If a line below contains the string "Linux", return that line.
╭──
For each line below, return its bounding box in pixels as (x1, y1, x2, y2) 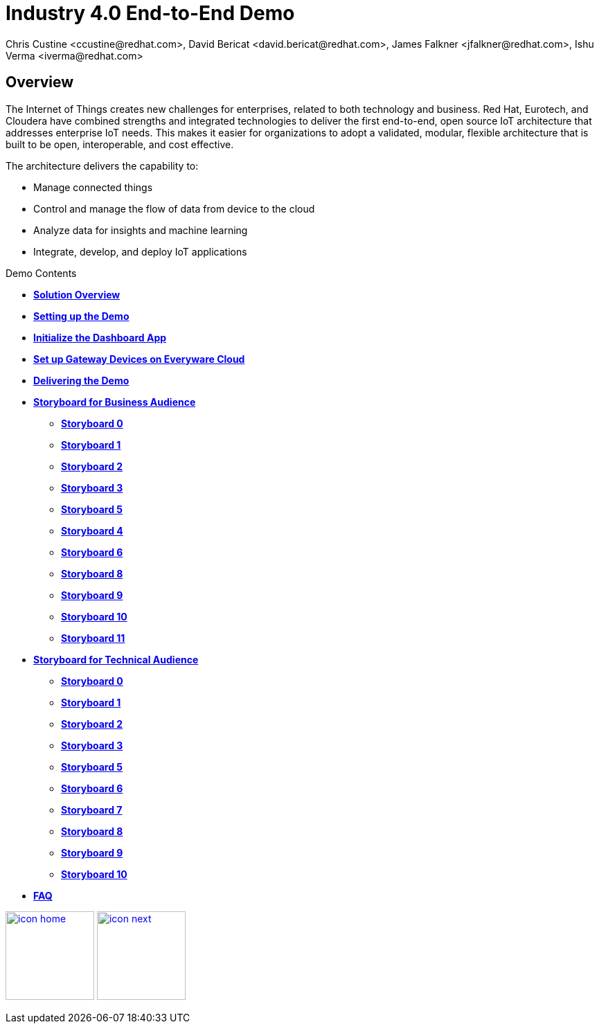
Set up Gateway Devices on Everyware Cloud (33, 352, 245, 365)
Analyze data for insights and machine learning (33, 224, 248, 236)
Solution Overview (33, 288, 120, 301)
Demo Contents (6, 267, 77, 279)
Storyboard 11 (61, 632, 125, 644)
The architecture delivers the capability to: (6, 159, 199, 172)
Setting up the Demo (33, 310, 129, 322)
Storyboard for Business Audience (33, 395, 196, 408)
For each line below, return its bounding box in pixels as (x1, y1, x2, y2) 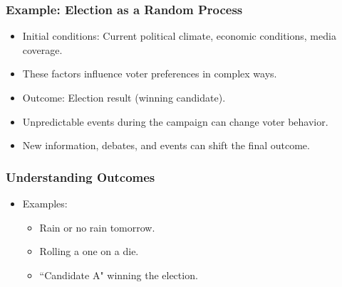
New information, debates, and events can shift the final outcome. (22, 138, 310, 153)
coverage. (22, 42, 63, 57)
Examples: (22, 196, 68, 210)
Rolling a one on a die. (39, 244, 139, 259)
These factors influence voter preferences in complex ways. (22, 66, 277, 81)
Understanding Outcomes (6, 168, 155, 185)
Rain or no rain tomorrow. (39, 220, 155, 234)
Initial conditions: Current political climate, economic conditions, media (22, 28, 336, 43)
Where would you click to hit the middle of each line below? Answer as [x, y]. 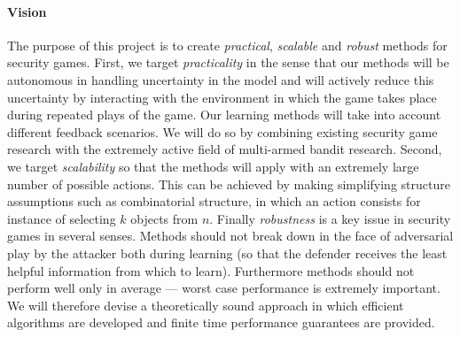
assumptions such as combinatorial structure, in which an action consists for [214, 201]
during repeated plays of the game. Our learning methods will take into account [224, 115]
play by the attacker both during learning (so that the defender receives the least [227, 253]
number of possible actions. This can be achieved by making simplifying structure [229, 184]
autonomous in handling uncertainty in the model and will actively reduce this [221, 79]
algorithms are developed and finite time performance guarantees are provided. [221, 322]
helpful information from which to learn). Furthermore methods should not [211, 270]
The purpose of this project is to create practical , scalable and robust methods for [227, 45]
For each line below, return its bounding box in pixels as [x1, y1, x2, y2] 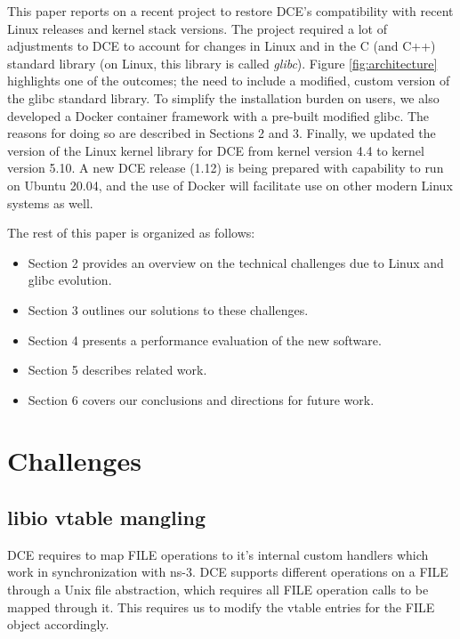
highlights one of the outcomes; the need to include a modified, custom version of [7, 71, 450, 90]
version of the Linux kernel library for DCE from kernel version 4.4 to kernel [7, 141, 424, 159]
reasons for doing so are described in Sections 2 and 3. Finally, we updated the [7, 124, 436, 142]
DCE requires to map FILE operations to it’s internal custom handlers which [7, 545, 429, 563]
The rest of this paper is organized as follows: [7, 223, 255, 242]
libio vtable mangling [7, 504, 206, 531]
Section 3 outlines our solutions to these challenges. [28, 300, 309, 319]
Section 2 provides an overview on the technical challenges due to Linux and [28, 253, 444, 271]
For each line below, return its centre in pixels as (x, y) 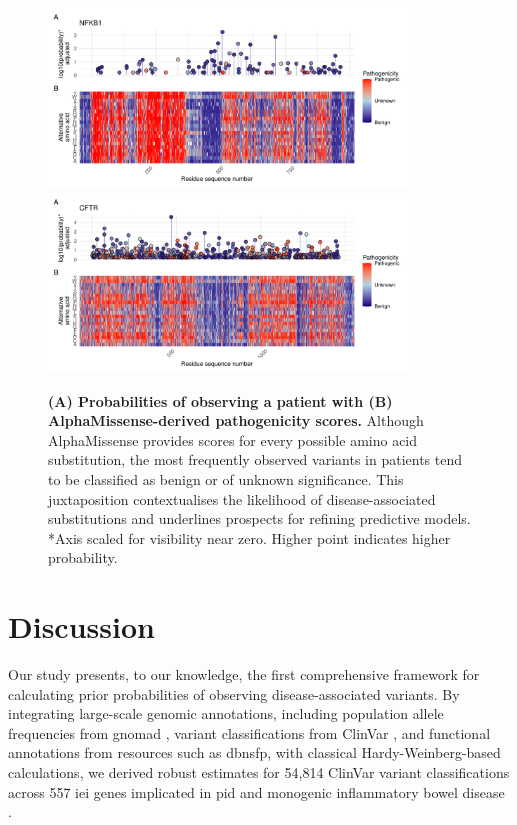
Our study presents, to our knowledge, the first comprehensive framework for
╰──
RESULT OF THE TASK:
version of the Linux kernel library for DCE from kernel version 4.4 to kernel [7, 141, 424, 159]
Section 2 provides an overview on the technical challenges due to Linux and [28, 253, 444, 271]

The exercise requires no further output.